Numbers have always fascinated me. Or rather, I’ve always been fascinated by people’s inability to understand them. If that sounds arrogant and as though I seem to think I’m better than everyone else, so be it. That seems to be a way of making oneself popular these days. For the past few years, the Liberal Party have been saying that they’re just so awesome and that the current government is just a pack of losers, and that they should be government and that they were robbed. Strangely, if they were the team that lost a Grand Final nobody would be impressed by  their behaviour, but in politics, it seems to be a way to win people’s hearts and minds.

But I digress. Numbers. Really big ones. Like the budget deficit. It’s really, really big. It’s scarily big. Until you break it down. Then it just becomes mildly scary. Or as one News Limited paper told us last week, the total interest on the Government’s deficit with cost every working Australian about $5 a week. Or $250 a year. Mm, that’s about a day’s wage for some people, an hour’s wage for others, and if Gina gets her way, a year’s wage for anyone in her employ.

Of course, the figure that fascinates me today is the $75,000,000,000 dollars of savings the Liberals have identified over the next five years. That’s a lot. But the first thing that they’ll do, of course, is add to the bureaucracy.
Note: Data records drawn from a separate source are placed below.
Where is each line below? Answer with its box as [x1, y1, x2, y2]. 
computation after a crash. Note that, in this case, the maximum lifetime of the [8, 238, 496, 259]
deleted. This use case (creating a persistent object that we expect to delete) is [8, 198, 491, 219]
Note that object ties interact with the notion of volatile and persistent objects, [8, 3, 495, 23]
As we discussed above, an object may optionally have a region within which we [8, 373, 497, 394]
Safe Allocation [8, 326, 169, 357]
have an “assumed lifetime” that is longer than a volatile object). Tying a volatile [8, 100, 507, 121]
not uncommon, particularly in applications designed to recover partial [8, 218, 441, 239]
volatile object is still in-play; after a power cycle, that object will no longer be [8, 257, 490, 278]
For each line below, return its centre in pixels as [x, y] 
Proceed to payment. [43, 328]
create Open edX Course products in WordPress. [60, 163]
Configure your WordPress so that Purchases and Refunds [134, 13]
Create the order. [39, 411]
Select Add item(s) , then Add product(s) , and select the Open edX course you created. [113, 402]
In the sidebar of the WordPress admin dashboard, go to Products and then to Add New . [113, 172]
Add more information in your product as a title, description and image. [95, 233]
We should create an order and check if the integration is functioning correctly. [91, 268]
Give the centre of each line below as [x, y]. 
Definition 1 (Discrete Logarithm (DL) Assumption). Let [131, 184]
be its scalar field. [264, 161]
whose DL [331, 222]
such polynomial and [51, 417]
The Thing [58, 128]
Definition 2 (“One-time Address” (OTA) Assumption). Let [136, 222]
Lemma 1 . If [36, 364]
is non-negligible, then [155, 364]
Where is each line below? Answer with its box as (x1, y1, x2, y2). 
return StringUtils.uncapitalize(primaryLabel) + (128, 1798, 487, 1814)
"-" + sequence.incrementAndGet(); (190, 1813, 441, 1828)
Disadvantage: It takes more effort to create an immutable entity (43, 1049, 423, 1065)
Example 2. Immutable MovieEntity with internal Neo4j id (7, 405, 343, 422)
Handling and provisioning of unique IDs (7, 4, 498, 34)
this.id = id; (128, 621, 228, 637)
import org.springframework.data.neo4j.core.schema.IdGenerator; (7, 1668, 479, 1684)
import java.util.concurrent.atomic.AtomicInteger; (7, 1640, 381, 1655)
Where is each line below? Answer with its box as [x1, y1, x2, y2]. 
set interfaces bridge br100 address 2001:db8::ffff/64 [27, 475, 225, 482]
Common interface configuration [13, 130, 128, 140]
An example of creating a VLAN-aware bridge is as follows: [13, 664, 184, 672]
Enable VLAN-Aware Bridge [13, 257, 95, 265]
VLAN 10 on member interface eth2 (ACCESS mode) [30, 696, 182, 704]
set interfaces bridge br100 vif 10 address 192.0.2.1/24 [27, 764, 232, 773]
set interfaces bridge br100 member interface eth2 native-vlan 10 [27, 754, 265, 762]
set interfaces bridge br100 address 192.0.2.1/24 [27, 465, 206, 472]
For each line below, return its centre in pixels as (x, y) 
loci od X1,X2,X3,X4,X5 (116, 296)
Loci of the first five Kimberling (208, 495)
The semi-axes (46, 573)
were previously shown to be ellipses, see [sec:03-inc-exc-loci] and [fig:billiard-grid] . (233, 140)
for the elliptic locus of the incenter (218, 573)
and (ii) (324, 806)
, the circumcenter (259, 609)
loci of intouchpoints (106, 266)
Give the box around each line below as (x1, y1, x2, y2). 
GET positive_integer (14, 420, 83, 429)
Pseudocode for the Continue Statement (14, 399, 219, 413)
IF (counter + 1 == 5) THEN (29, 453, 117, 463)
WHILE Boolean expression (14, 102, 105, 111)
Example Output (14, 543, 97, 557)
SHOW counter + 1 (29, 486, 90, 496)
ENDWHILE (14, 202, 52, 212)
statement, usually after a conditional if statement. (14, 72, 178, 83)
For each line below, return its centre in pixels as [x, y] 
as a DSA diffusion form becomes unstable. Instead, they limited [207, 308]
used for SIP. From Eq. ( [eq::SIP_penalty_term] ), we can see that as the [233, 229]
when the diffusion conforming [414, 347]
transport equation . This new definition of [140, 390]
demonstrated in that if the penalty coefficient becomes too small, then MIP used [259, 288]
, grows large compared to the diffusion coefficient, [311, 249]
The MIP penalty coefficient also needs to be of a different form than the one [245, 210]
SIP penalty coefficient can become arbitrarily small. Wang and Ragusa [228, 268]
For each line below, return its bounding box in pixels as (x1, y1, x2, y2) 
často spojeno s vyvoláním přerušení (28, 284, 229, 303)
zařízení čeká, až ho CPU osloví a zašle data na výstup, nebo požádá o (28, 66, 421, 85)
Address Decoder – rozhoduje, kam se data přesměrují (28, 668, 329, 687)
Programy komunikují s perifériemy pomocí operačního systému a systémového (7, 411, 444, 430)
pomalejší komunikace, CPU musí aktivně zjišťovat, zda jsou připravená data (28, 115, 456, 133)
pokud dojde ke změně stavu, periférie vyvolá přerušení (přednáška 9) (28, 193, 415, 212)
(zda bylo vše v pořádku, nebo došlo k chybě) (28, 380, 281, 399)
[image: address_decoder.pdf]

From the Liberal Website:


Commission of Audit 
For the 1st time in 16 years, we’ll immediately establish a Commission of Audit – to identify savings and efficiencies in all areas of government so we can start delivering real and sustainable budget surpluses into the future.

Mm! So they’ll spend money working out how to save money. Or to look at it another way, they’ll create a new bureaucracy that’ll work out how to get rid of the other bureaucracies.

Perhaps, the Liberal slogan could be: We guarantee that we’ll take more off you in tax than we’ll give back in services, because that’s what a surplus means!

Or

Over the past forty years, Labor have given you Medicare (bank), Superannuation, the NBN, the NDIS, and next they’re trying to implement Gonski. Compare that to our proudest achievement: the GST! And we promise we won’t put that up in our FIRST term of Government.

Or (to break down a really big number).

Over the next five years, we promise to take $15,000 off every Australian! Sorry, we promise to save $75 billion.